Washington (taz) – Das Verhältnis zwischen Pentagon und Presse war bislang eindeutig: Die Militärs bestimmten, wie weit die JournalistInnen gehen durften. 1983 sorgte das Verteidigungsministerium bei der Invasion Grenadas faktisch für einen Nachrichten- Blackout. In Panama oder während des Golfkrieges wurden Journalisten in Pools gepfercht wie Kleinkinder in den Laufstall. Jetzt wurde wieder einmarschiert – dieses Mal in humanitärer Mission. Das vermeintlich feindliche Gebiet, der Strand von Mogadischu, war bereits von der Presse bevölkert, als die ersten Marines an Land stiegen und entnervt oder perplex in die Scheinwerfer der Kamerateams blinzelten. Es fehlte nur noch die Stimme aus dem Off: „Jungens, das war noch nichts. Alle noch mal ins Wasser.“

Im Gegensatz zur „Operation Desert Storm“ wollte das Pentagon bei „Operation Restore Hope“ die Medien hautnah dabeihaben. Die US-Armee als militärischer Arm der Hungerhilfe – das ist in den Augen des Verteidigungsministeriums nicht nur eine mögliche neue Perspektive für die neue Weltunordnung, sondern auch eine ideale PR-Chance. Doch die Rechnung ging nicht ganz auf. Vordergründig schimpfte Verteidigungsminister Dick Cheney nach der Landung darüber, daß seine Truppen durch Kamerascheinwerfer geblendet worden seien. In Wirklichkeit dürfte ihn etwas anderes geärgert haben: Aus der Dokumentation eines realen Truppeneinsatzes wurde die Dokumentation der Dreharbeiten für eine martialische Soap-opera: Die Kamerateams filmten, wie andere Kamerateams die Marines filmten. Vor diesem Bühnenbild wirkten die Soldaten mit ihren schwarz bemalten Gesichtern mehr lächerlich denn heldenhaft, der gigantische technische Einsatz eher überzogen als angemessen.

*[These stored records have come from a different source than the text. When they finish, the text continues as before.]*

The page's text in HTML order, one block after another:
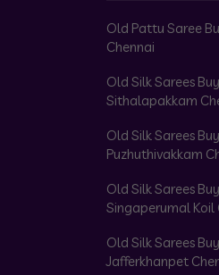
Old Pattu Saree
Chennai
Old Silk Sarees
Sithalapakkam
Old Silk Sarees
Puzhuthivakkam
Old Silk Sarees
Singaperumal Koil
Old Silk Sarees
Jafferkhanpet
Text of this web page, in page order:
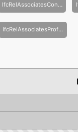
IfcRelAssociatesConstraint
IfcRelAssociatesProfileDef
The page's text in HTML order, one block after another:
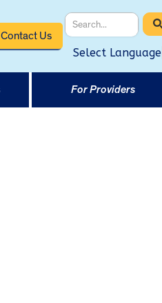
Contact Us
Select Language
For Providers
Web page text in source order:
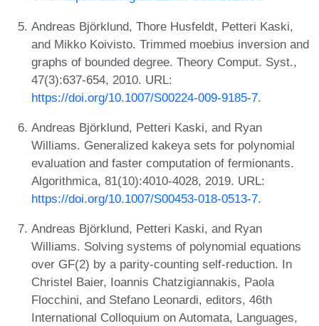
Andreas Björklund, Thore Husfeldt, Petteri Kaski,
and Mikko Koivisto. Trimmed moebius inversion and
graphs of bounded degree. Theory Comput. Syst.,
47(3):637-654, 2010. URL:
https://doi.org/10.1007/S00224-009-9185-7.
Andreas Björklund, Petteri Kaski, and Ryan
Williams. Generalized kakeya sets for polynomial
evaluation and faster computation of fermionants.
Algorithmica, 81(10):4010-4028, 2019. URL:
https://doi.org/10.1007/S00453-018-0513-7.
Andreas Björklund, Petteri Kaski, and Ryan
Williams. Solving systems of polynomial equations
over GF(2) by a parity-counting self-reduction. In
Christel Baier, Ioannis Chatzigiannakis, Paola
Flocchini, and Stefano Leonardi, editors, 46th
International Colloquium on Automata, Languages,
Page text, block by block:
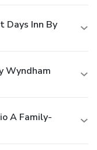
Days Inn By
Wyndham
A Family-
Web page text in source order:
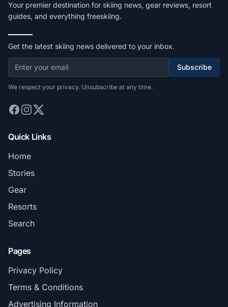
Your premier destination for skiing news, gear reviews, resort
guides, and everything freeskiing.
Get the latest skiing news delivered to your inbox.
Subscribe
We respect your privacy. Unsubscribe at any time.
Quick Links
Home
Stories
Gear
Resorts
Search
Pages
Privacy Policy
Terms & Conditions
Advertising Information
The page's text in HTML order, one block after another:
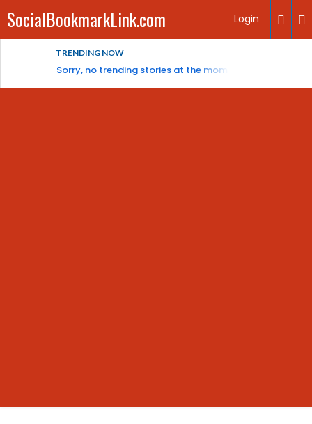
SocialBookmarkLink.com Login
TRENDING NOW
Sorry, no trending stories at the moment.
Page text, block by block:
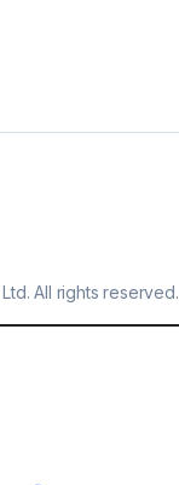
All rights reserved.
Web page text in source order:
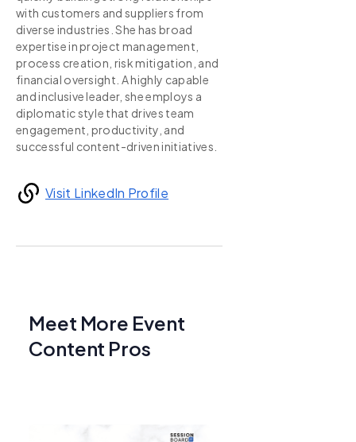
with customers and suppliers from
diverse industries. She has broad
expertise in project management,
process creation, risk mitigation, and
financial oversight. A highly capable
and inclusive leader, she employs a
diplomatic style that drives team
engagement, productivity, and
successful content-driven initiatives.
Visit LinkedIn Profile
Meet More Event
Content Pros
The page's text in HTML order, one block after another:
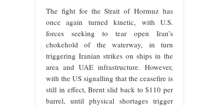
The fight for the Strait of Hormuz has
once again turned kinetic, with U.S.
forces seeking to tear open Iran’s
chokehold of the waterway, in turn
triggering Iranian strikes on ships in the
area and UAE infrastructure. However,
with the US signalling that the ceasefire is
still in effect, Brent slid back to $110 per
barrel, until physical shortages trigger
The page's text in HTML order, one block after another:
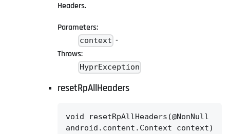
Headers.
Parameters:
context -
Throws:
HyprException
resetRpAllHeaders
void resetRpAllHeaders(@NonNull
android.content.Context context)
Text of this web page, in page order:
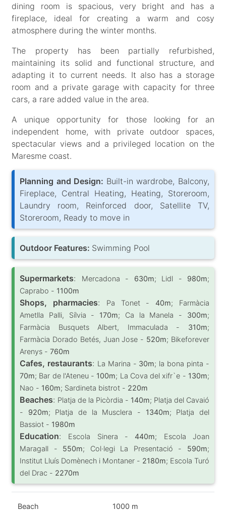
dining room is spacious, very bright and has a
fireplace, ideal for creating a warm and cosy
atmosphere during the winter months.
The property has been partially refurbished,
maintaining its solid and functional structure, and
adapting it to current needs. It also has a storage
room and a private garage with capacity for three
cars, a rare added value in the area.
A unique opportunity for those looking for an
independent home, with private outdoor spaces,
spectacular views and a privileged location on the
Maresme coast.
Planning and Design: Built-in wardrobe, Balcony,
Fireplace, Central Heating, Heating, Storeroom,
Laundry room, Reinforced door, Satellite TV,
Storeroom, Ready to move in
Outdoor Features: Swimming Pool
Supermarkets: Mercadona - 630m; Lidl - 980m;
Caprabo - 1100m
Shops, pharmacies: Pa Tonet -40m; Farmàcia
Ametlla Palli, Sílvia - 170m; Ca la Manela - 300m;
Farmàcia Busquets Albert, Immaculada - 310m;
Farmàcia Dorado Betés, Juan Jose - 520m; Bikeforever
Arenys - 760m
Cafes, restaurants: La Marina - 30m; la bona pinta -
70m; Bar de l'Ateneu - 100m; La Cova del xifr`e - 130m;
Nao - 160m; Sardineta bistrot - 220m
Beaches: Platja de la Picòrdia - 140m; Platja del Cavaió
- 920m; Platja de la Musclera - 1340m; Platja del
Bassiot - 1980m
Education: Escola Sinera -440m; Escola Joan
Maragall - 550m; Col·legi La Presentació - 590m;
Institut Lluís Domènech i Montaner - 2180m; Escola Turó
del Drac - 2270m
Beach 1000 m
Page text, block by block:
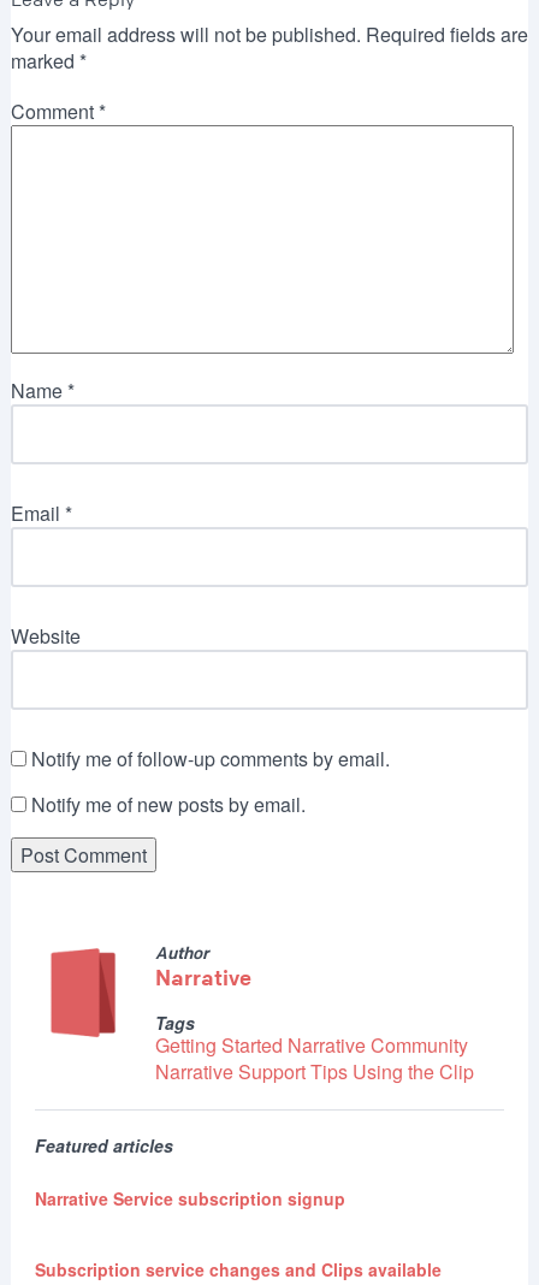
Your email address will not be published. Required fields are
marked *
Comment*
Name*
Email *
Website
Notify me of follow-up comments by email.
Notify me of new posts by email.
Author
Narrative
Tags
Getting Started Narrative Community
Narrative SupportTips Using the Clip
Featured articles
Narrative Service subscription signup
Subscription service changes and Clips available
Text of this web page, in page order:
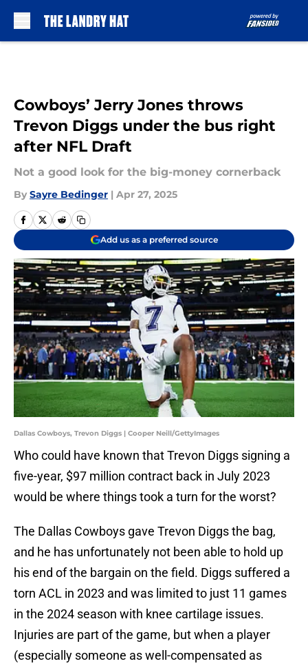
Cowboys’ Jerry Jones throws
Trevon Diggs under the bus right
after NFL Draft
Not a good look for the big-money cornerback
By Sayre Bedinger | Apr 27, 2025
Add us as a preferred source
Dallas Cowboys, Trevon Diggs | Cooper Neill/GettyImages
Who could have known that Trevon Diggs signing a
five-year, $97 million contract back in July 2023
would be where things took a turn for the worst?
The Dallas Cowboys gave Trevon Diggs the bag,
and he has unfortunately not been able to hold up
his end of the bargain on the field. Diggs suffered a
torn ACL in 2023 and was limited to just 11 games
in the 2024 season with knee cartilage issues.
Injuries are part of the game, but when a player
(especially someone as well-compensated as
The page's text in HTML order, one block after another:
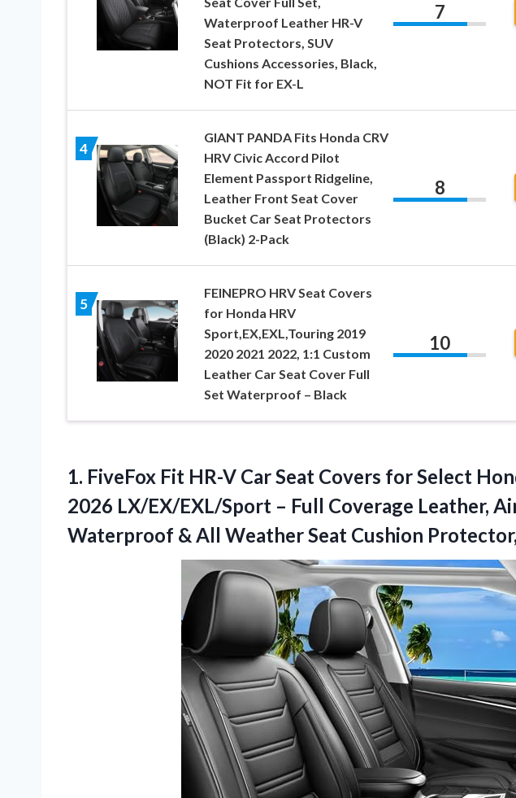
Waterproof Leather HR-V
Seat Protectors, SUV
Cushions Accessories, Black,
NOT Fit for EX-L
7
4
GIANT PANDA Fits Honda CRV
HRV Civic Accord Pilot
Element Passport Ridgeline,
Leather Front Seat Cover
Bucket Car Seat Protectors
(Black) 2-Pack
8
5
FEINEPRO HRV Seat Covers
for Honda HRV
Sport,EX,EXL,Touring 2019
2020 2021 2022, 1:1 Custom
Leather Car Seat Cover Full
Set Waterproof – Black
10
1. FiveFox Fit HR-V CarSeat Covers for Select
2026 LX/EX/EXL/Sport – Full Coverage Leather,
Waterproof & All Weather Seat Cushion
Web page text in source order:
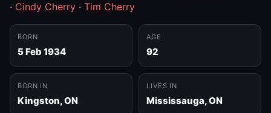
· Cindy Cherry · Tim Cherry
BORN
5 Feb 1934
AGE
92
BORN IN
Kingston, ON
LIVES IN
Mississauga, ON
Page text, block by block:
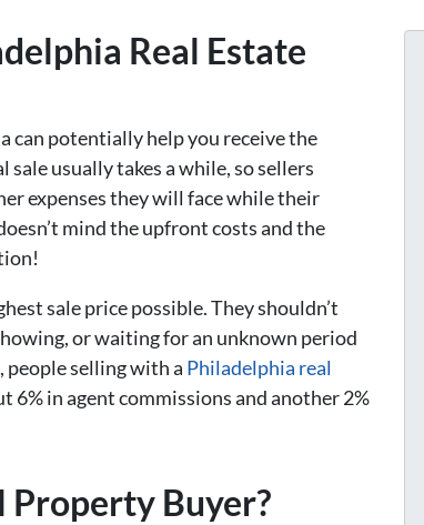
Real Estate
can potentially help you receive the
usually takes a while, so sellers
expenses they will face while their
mind the upfront costs and the
sale price possible. They shouldn’t
or waiting for an unknown period
people selling with a Philadelphia real
6% in agent commissions and another 2%
Buyer?
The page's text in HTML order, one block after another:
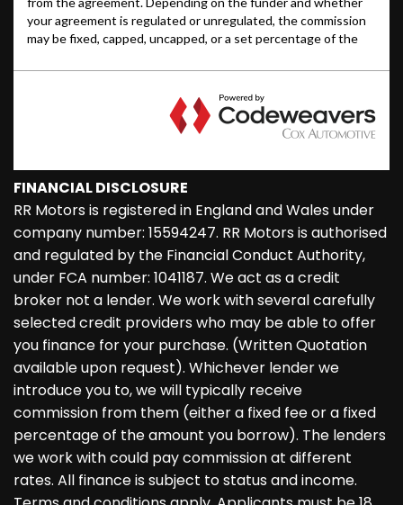
FINANCIAL DISCLOSURE
RR Motors is registered in England and Wales under
company number: 15594247. RR Motors is authorised
and regulated by the Financial Conduct Authority,
under FCA number: 1041187. We act as a credit
broker not a lender. We work with several carefully
selected credit providers who may be able to offer
you finance for your purchase. (Written Quotation
available upon request). Whichever lender we
introduce you to, we will typically receive
commission from them (either a fixed fee or a fixed
percentage of the amount you borrow). The lenders
we work with could pay commission at different
rates. All finance is subject to status and income.
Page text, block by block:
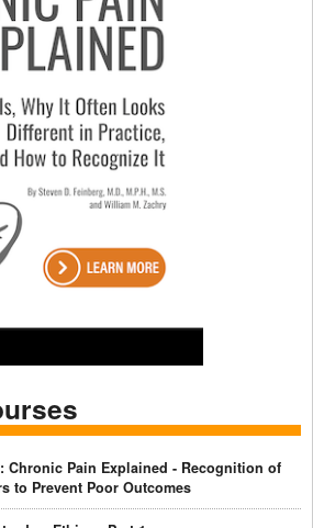
Chronic Pain Explained - Recognition of
to Prevent Poor Outcomes
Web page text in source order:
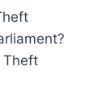
Theft
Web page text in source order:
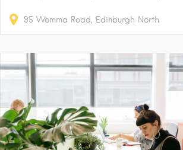
95 Womma Road Edinburgh North
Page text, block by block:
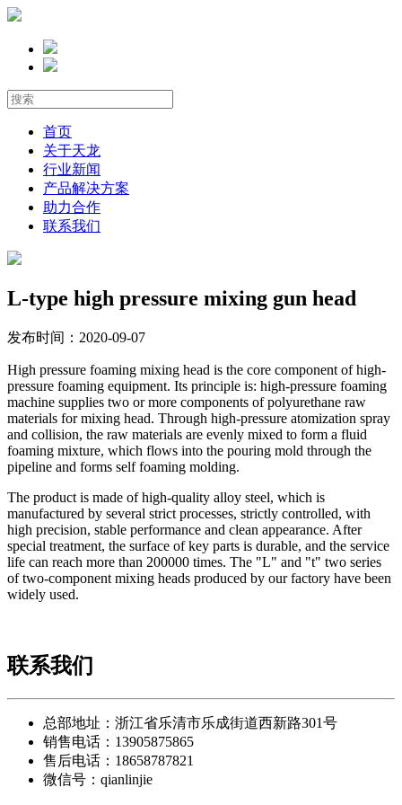
首页
关于天龙
行业新闻
产品解决方案
助力合作
联系我们
L-type high pressure mixing gun head
发布时间：2020-09-07
High pressure foaming mixing head is the core component of high-
pressure foaming equipment. Its principle is: high-pressure foaming
machine supplies two or more components of polyurethane raw
materials for mixing head. Through high-pressure atomization spray
and collision, the raw materials are evenly mixed to form a fluid
foaming mixture, which flows into the pouring mold through the
pipeline and forms self foaming molding.
The product is made of high-quality alloy steel, which is
manufactured by several strict processes, strictly controlled, with
high precision, stable performance and clean appearance. After
special treatment, the surface of key parts is durable, and the service
life can reach more than 200000 times. The "L" and "t" two series
of two-component mixing heads produced by our factory have been
widely used.
联系我们
总部地址：浙江省乐清市乐成街道西新路301号
销售电话：13905875865
售后电话：18658787821
微信号：qianlinjie
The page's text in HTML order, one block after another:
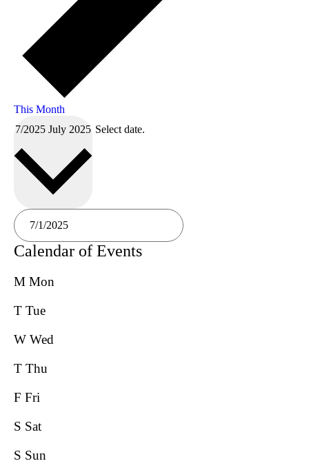
This Month
7/2025 July 2025 Select date.
Calendar of Events
M Mon
T Tue
W Wed
T Thu
F Fri
S Sat
S Sun
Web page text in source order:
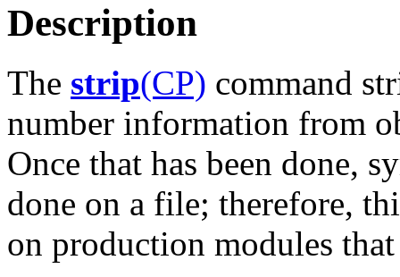
Description
The strip(CP) command
number information from
Once that has been done,
done on a file; therefore,
on production modules
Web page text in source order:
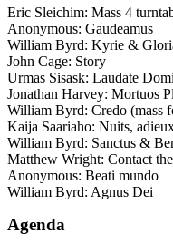
Eric Sleichim: Mass 4
Anonymous: Gaudeamus
William Byrd: Kyrie &
John Cage: Story
Urmas Sisask: Laudate
Jonathan Harvey: Mortuos
William Byrd: Credo (mass
Kaija Saariaho: Nuits,
William Byrd: Sanctus &
Matthew Wright: Contact
Anonymous: Beati mundo
William Byrd: Agnus Dei
Agenda
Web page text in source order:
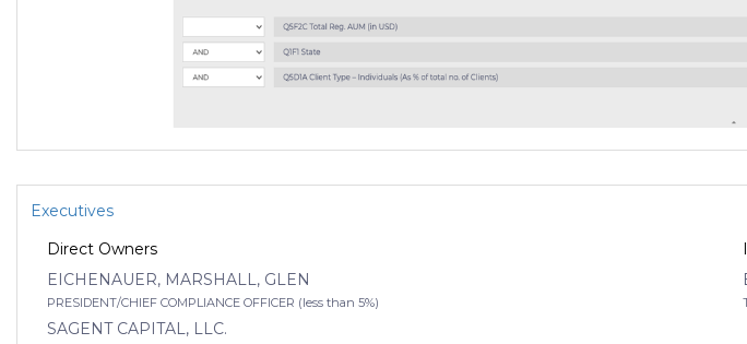
Executives
Direct Owners
EICHENAUER, MARSHALL, GLEN
PRESIDENT/CHIEF COMPLIANCE OFFICER (less than 5%)
SAGENT CAPITAL, LLC.
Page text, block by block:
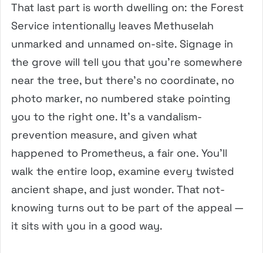
That last part is worth dwelling on: the Forest
Service intentionally leaves Methuselah
unmarked and unnamed on-site. Signage in
the grove will tell you that you’re somewhere
near the tree, but there’s no coordinate, no
photo marker, no numbered stake pointing
you to the right one. It’s a vandalism-
prevention measure, and given what
happened to Prometheus, a fair one. You’ll
walk the entire loop, examine every twisted
ancient shape, and just wonder. That not-
knowing turns out to be part of the appeal —
it sits with you in a good way.

Die Absurdität der Situation war auch den Starmoderatoren der großen TV-Gesellschaften vor Ort klar: Dan Rather, Anchorman bei CBS, räumte ein, dies habe zum Teil „Hollywood- oder gar Cartoonqualität“. Auch Tom Brokaw von NBC fühlte sich als Teil des Spektakels nicht wohl in seiner Haut. Dann besann er sich wieder auf seine Aufgabe, den Zuschauern daheim die US-Schiffe oder Hubschraubertypen zu beschreiben, die am Strand auftauchten. Wem das noch nicht nah genug war, der konnte bereits Stunden vor der Landung der US-Truppen über CNN Nachtaufnahmen von der somalischen Küste empfangen, deren blaugrüner Schimmer unwillkürlich an die Bilder aus dem Golfkrieg erinnerten. Der Beginn von „Operation Restore Hope“ vor laufenden Kameras war im Pentagon nicht zuletzt als militärische Modenschau gedacht – eine visuelle Demonstration für den zukünftigen Präsidenten Bill Clinton, der über die geplanten Budgetkürzungen zweimal nachdenken soll.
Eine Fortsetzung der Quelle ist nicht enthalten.